Three steps to handling children’s expectations at Christmas

December 5, 2017 Published by

We all want to see our children’s face’s light up on Christmas morning when they see the gifts under the tree. So much so that many desperate parents will stop at nothing to get this Christmas’s ‘must have’ gift – including paying four times the original price to snap up sold-out toys.

We’ve touched on dealing with disappointment at Christmas previously, in an article to help parents manage common Christmas behaviour and Dr Amanda Gummer recently featured on BBC Radio Tees to discuss this topic (listen below).

But it’s such a big pressure point for parents that we’re back with three steps to combat disappointment at Christmas; specifically, what to do if you can’t give your child the ‘big Santa present’.

 

 

Step 1: Manage your own expectations

 

It’s so easy to get caught up in the hype of Christmas shopping. But with one in three of us relying on credit cards to cover the cost of Christmas, like the ghost of Christmas past, it will come back to haunt us come the New Year.

But if pricey toys, clothes or gadgets are simply not in your budget, be honest with yourself. Before you can manage your child’s expectations, you need be able to manage your own. A handy little tip for doing this is the ‘four gift rule’, which makes it easier to limit your spending, and also means your child doesn’t miss out. Within this is ‘something they want’, which is likely to be the ‘big Santa present’ – but you can still restrict the cost of this with Step 2.

 

Step 2: Manage your child’s expectations

 

If your child is asking for the latest tablet, and it’s simply not in your budget, they need to know this from the start. With older children, you can sit down and discuss the expense, what you can afford, etc. and offer alternatives that are within reason for your family.

For younger children, who won’t necessarily understand the price of things, or indeed the value of money, there still needs to be a conversation about their wishes and desires. A good time to do this is when writing letters to Father Christmas. If there are too many gifts on the list, or some aren’t within reach, you can explain that they may not get everything they want, but they are very lucky to get any presents at Christmas.
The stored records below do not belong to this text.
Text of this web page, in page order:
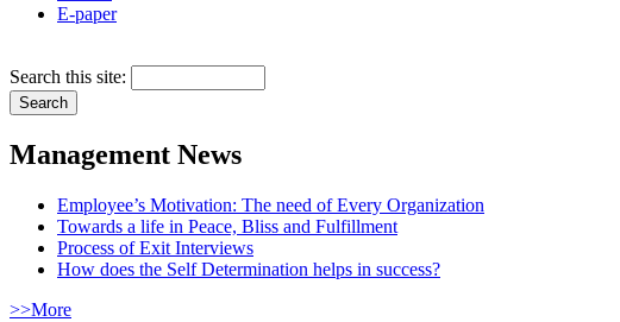
E-paper
Search this site:
Management News
Employee’s Motivation: The need of Every Organization
Towards a life in Peace, Bliss and Fulfillment
Process of Exit Interviews
How does the Self Determination helps in success?
>>More
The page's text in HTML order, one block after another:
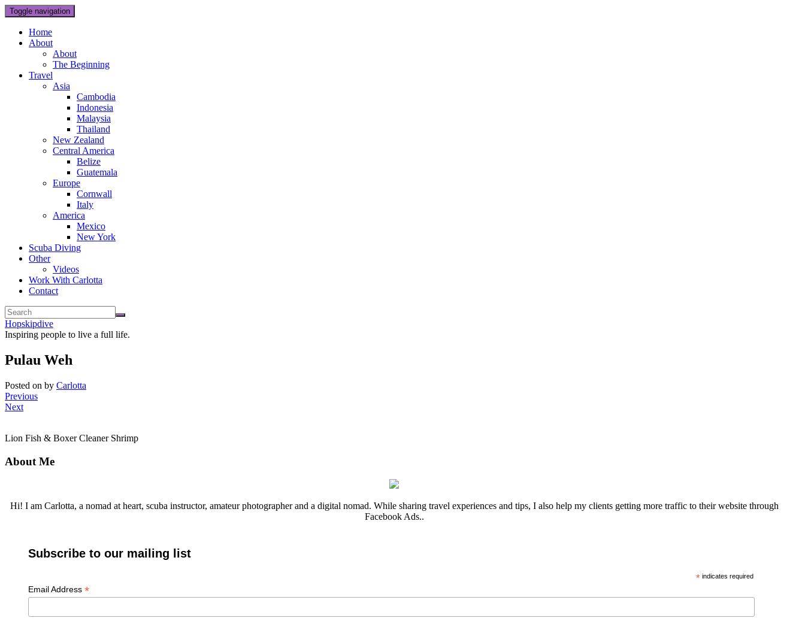
Toggle navigation
Home
About
About
The Beginning
Travel
Asia
Cambodia
Indonesia
Malaysia
Thailand
New Zealand
Central America
Belize
Guatemala
Europe
Cornwall
Italy
America
Mexico
New York
Scuba Diving
Other
Videos
Work With Carlotta
Contact
Hopskipdive
Inspiring people to live a full life.
Pulau Weh
Posted on by Carlotta
Previous
Next
Lion Fish & Boxer Cleaner Shrimp
About Me
Hi! I am Carlotta, a nomad at heart, scuba instructor, amateur photographer and a digital nomad. While sharing travel experiences and tips, I also help my clients getting more traffic to their website through
Facebook Ads..
Subscribe to our mailing list
*indicates required
Email Address *

You could also take part in activities that show children how little some people have, and that Christmas for them is not about receiving lots of gifts. Many charity groups organise Christmas shoeboxes for those in need; getting your child involved in the filing of a box and discussing how these small things (such as toothbrushes and gloves) will mean so much to the recipients, will demonstrate the true value of a Christmas gift.

 

Step 3: Spend time, not money

 

Despite what the media and advertising might have you believe, your child values your full time and attention much higher than ‘that’ Christmas present. It makes them feel important and loved knowing that you are fully focused on them, which is so much more valuable than anything that could come gift-wrapped.

Plan a frosty winter walk, play an old board game, have a festive movie night in your onesies, or get creative with some Christmas crafts. Make a big deal out of spending time simply enjoying each other’s company, and create some wonderful memories together.

 

Of course, this is easier said than done; we’d all give our children the world if it would fit under the Christmas tree. So we’ll leave you with this little quote to ponder:

“And the Grinch, with his Grinch-feet ice cold in the snow, stood puzzling and puzzling, how could it be so? It came without ribbons. It came without tags. It came without packages, boxes or bags. And he puzzled and puzzled ’till his puzzler was sore. Then the Grinch thought of something he hadn’t before. What if Christmas, he thought, doesn’t come from a store. What if Christmas, perhaps, means a little bit more.” – Dr Seuss, How the Grinch Stole Christmas!